# What is being asked
Give the lines again exactly as they appear, from the first line of the listing through the line containing "Turkey Foreign Exchange Reserves [130, 289]", and omit every picture.

[Opening Task material section]

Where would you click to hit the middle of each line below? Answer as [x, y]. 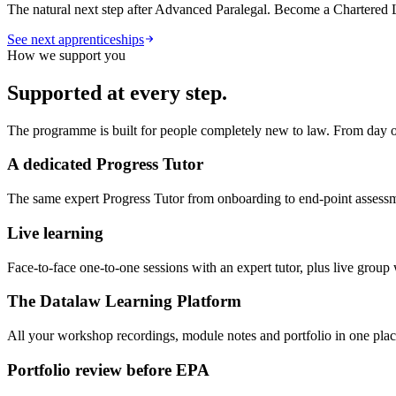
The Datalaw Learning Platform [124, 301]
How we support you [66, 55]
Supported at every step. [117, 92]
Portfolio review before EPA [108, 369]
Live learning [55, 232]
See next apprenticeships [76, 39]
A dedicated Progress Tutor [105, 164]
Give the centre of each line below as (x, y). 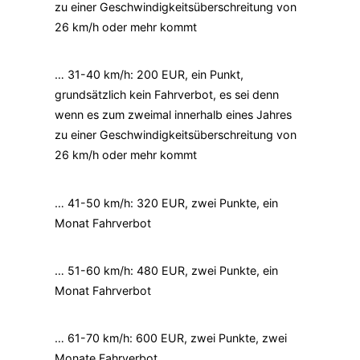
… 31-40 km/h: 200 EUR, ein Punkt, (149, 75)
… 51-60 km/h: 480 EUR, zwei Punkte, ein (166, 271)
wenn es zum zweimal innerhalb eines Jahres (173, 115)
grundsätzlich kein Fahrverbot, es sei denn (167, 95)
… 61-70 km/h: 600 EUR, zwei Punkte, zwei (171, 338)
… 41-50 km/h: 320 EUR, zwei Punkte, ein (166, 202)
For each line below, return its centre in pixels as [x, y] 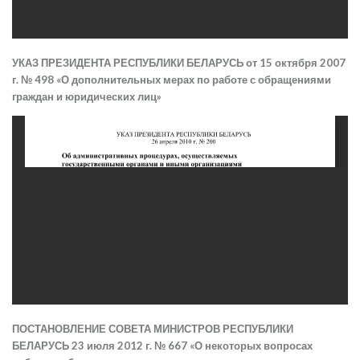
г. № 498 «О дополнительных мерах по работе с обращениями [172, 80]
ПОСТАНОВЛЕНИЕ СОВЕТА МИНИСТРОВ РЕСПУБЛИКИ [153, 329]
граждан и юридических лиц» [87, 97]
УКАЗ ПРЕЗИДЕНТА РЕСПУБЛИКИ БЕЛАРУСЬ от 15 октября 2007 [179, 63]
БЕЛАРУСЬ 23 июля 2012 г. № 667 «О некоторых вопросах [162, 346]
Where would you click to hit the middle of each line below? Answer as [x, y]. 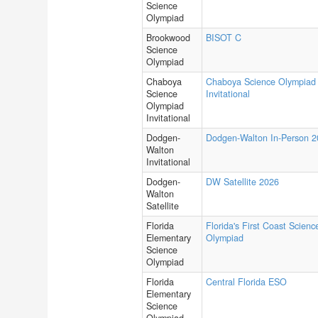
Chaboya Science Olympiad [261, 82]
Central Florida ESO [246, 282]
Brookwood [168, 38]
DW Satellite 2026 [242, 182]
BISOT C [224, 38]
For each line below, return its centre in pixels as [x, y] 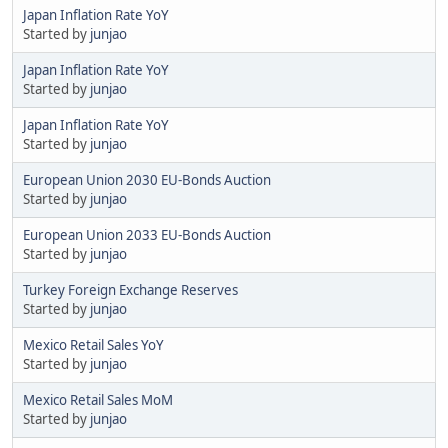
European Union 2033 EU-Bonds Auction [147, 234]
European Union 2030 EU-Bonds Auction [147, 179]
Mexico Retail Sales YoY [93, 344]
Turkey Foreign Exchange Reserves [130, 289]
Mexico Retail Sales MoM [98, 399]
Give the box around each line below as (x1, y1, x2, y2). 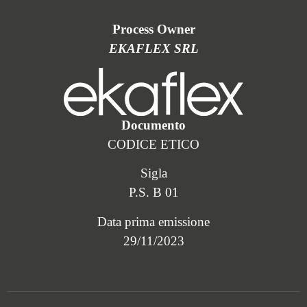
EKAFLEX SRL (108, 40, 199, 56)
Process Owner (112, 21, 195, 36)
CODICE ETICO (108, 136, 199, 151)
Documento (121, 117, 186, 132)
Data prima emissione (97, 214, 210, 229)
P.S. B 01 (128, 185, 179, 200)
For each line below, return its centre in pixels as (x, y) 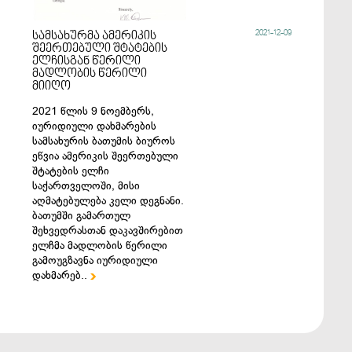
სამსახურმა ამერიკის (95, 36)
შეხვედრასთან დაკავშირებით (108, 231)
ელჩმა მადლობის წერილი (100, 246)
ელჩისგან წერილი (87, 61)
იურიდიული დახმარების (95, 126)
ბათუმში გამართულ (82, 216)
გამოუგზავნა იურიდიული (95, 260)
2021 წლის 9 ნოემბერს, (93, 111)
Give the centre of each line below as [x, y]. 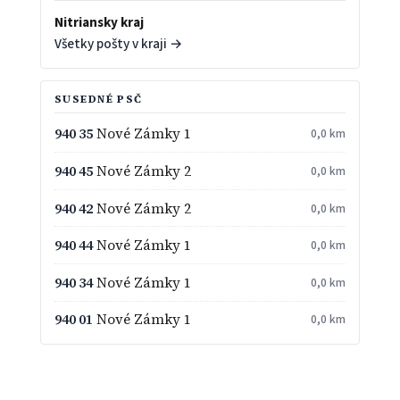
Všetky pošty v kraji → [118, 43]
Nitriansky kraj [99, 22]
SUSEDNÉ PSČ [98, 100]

[Closing Task material section]

# Result of the exercise
Where would you click to hit the middle of each line below? Answer as [x, y]. 
The Datalaw Learning Platform [124, 301]
How we support you [66, 55]
Supported at every step. [117, 92]
Portfolio review before EPA [108, 369]
Live learning [55, 232]
See next apprenticeships [76, 39]
A dedicated Progress Tutor [105, 164]
Give the centre of each line below as (x, y). 
… 31-40 km/h: 200 EUR, ein Punkt, (149, 75)
… 51-60 km/h: 480 EUR, zwei Punkte, ein (166, 271)
wenn es zum zweimal innerhalb eines Jahres (173, 115)
grundsätzlich kein Fahrverbot, es sei denn (167, 95)
… 61-70 km/h: 600 EUR, zwei Punkte, zwei (171, 338)
… 41-50 km/h: 320 EUR, zwei Punkte, ein (166, 202)
For each line below, return its centre in pixels as [x, y] 
г. № 498 «О дополнительных мерах по работе с обращениями [172, 80]
ПОСТАНОВЛЕНИЕ СОВЕТА МИНИСТРОВ РЕСПУБЛИКИ [153, 329]
граждан и юридических лиц» [87, 97]
УКАЗ ПРЕЗИДЕНТА РЕСПУБЛИКИ БЕЛАРУСЬ от 15 октября 2007 [179, 63]
БЕЛАРУСЬ 23 июля 2012 г. № 667 «О некоторых вопросах [162, 346]
Where would you click to hit the middle of each line below? Answer as [x, y]. 
Chaboya Science Olympiad [261, 82]
Central Florida ESO [246, 282]
Brookwood [168, 38]
DW Satellite 2026 [242, 182]
BISOT C [224, 38]
For each line below, return its centre in pixels as [x, y] 
European Union 2033 EU-Bonds Auction [147, 234]
European Union 2030 EU-Bonds Auction [147, 179]
Mexico Retail Sales YoY [93, 344]
Turkey Foreign Exchange Reserves [130, 289]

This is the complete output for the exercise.